Credete che gli interrogatori favoriscano le confessioni false? Probabilmente tutti risponderebbero di sì. Infatti avete ragione, ma forse state facendo una leggera associazione tra interrogatorio e tortura, che non è lo stesso.
Uno dei film che evidenzia in maniera palpabile la relazione tra tortura e confessioni false è “l’ultimo inquisitore”, con protagonista Javier Bardem. In questo film, il padre di una giovane che è stata fatta prigioniera dall’inquisizione spagnola, fa firmare a Bardem una confessione nella quale dichiara di essere un Asino (precisamente l’animale). La sua intenzione? Dimostragli che, sotto tortura, chiunque confesserebbe qualsiasi atrocità, anche la più improbabile.
Ad ogni modo, ora mi riferirò ad altre confessioni: precisamente quelle che si manifestano quotidianamente nei tribunali e che hanno come obiettivo la condanna degli imputati. Jessica Klaver, psicologa dell’Università Simon Fraser, in Canada, ha disegnato un esperimento molto peculiare, nel quale non solo si analizza come gli interrogatori inducano a mentire ma anche in quale misura questo avviene. A questo scopo si sono comparate due tecniche di interrogatorio: “minimizzazione” (quella dove si minimizzano i danni prodotti dal comportamento dell’accusato) e “massimizzazione” (dove si massimizzano i danni e la gravità delle azioni).
Duecento studenti vennero invitati a prendere parte ad un test di personalità e abilità in meccanografia. Nel momento preciso in cui si doveva sviluppare il compito meccanografico, vennero avvertiti che se avessero premuto il tasto “Alt” avrebbero potuto causare la rottura del
computer e di conseguenza si sarebbero persi tutti i dati.

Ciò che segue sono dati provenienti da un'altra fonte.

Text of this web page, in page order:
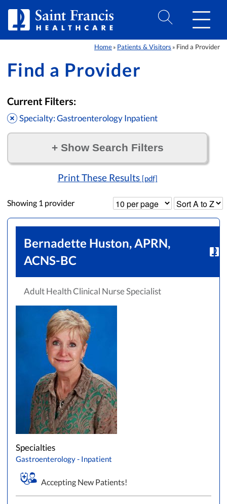
Home » Patients & Visitors » Find a Provider
Find a Provider
Current Filters:
Specialty: Gastroenterology Inpatient
+Show Search Filters
Accepting New Patients
Saint Francis Medical Partners Only
Apply
Clear All Filters
Browse by Last Name:
A
B C
L
M N O P Q
X Y Z
Print These Results [pdf]
Showing 1 provider
Bernadette Huston, APRN,
ACNS-BC
Adult Health Clinical Nurse Specialist
Specialties
Gastroenterology - Inpatient
Accepting New Patients!
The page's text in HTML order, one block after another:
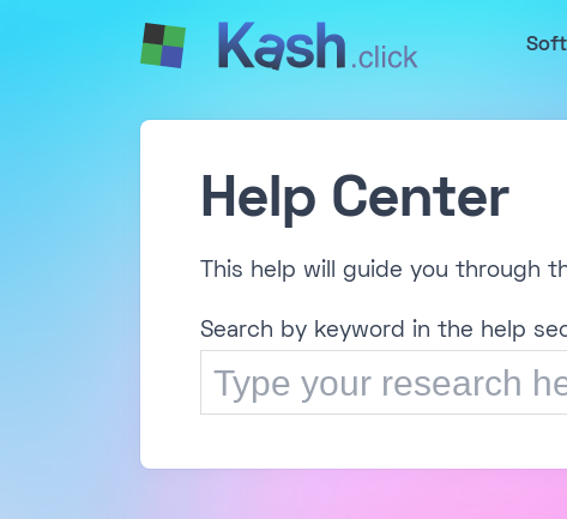
Help Center
This help will guide you through
Search by keyword in the help

Quando gli studenti premevano il tasto corrispondente alla “z”, molto vicina al tasto “Alt”, i ricercatori simulavano la rottura del computer e li accusavano di avere premuto il tasto proibito.
Il seguente passo consistette nel sottoporre gli studenti a interrogatori di minimizzazione nei quali le frasi tipiche erano: “non ti preoccupare”, “è stato solo un incidente”, prima o poi doveva accadere”, “il programma era già vecchio.” Mentre che altri studenti vennero sottoposti a interrogatori di massimizzazione nei quali si tentava di farli sentiré colpevoli con frasi del tipo: “devi avere premuto il tasto”, “su questo computer sono passate oltre 50 persone questa settimana e non era accaduto nulla”.
I risultati? Il 43% degli studenti firmò una confessione nella quale giurava il falso, cioè che avevano premuto il tasto “Alt”. Ma … al contrario di quanto si poteva immaginare, l’indice più alto di confessioni (4 volte maggiore) si verificò tra gli studenti che avevano sostenuto gli interrogatori di minimizzazione. Perché?
Probabilmente perché nella vita reale le tecniche di minimizzazione danno un falso senso di sicurezza, dato che offrono scuse morali o legali alle quali afferrarsi. Inoltre le stesse aiutano a concettualizzare le azioni come accidentali. Insomma, trasferiscono la colpa sulla vittima ed evidenziano la poca importanza dei carichi imputati al colpevole, sottraendogli parte della responsabilità. In questo modo, la persona si sente più libera di assumere una responsabilità, anche se non è sua.
Un secondo risultato sorprendente è dato dal fatto che le studentesse erano maggiormente propense a falsificare le proprie confessioni, tanto quanto gli studenti che nel test di suggestionabilità avevano raggiunto il punteggio più alto.
Fonte:
Klaver, J.R., Lee, Z. & Rose, V.G. (2008) Effects of personality, interrogation techniques and plausibility in an experimental false confession paradigm. Legal and Criminological Psychology; 13(1): 71-88.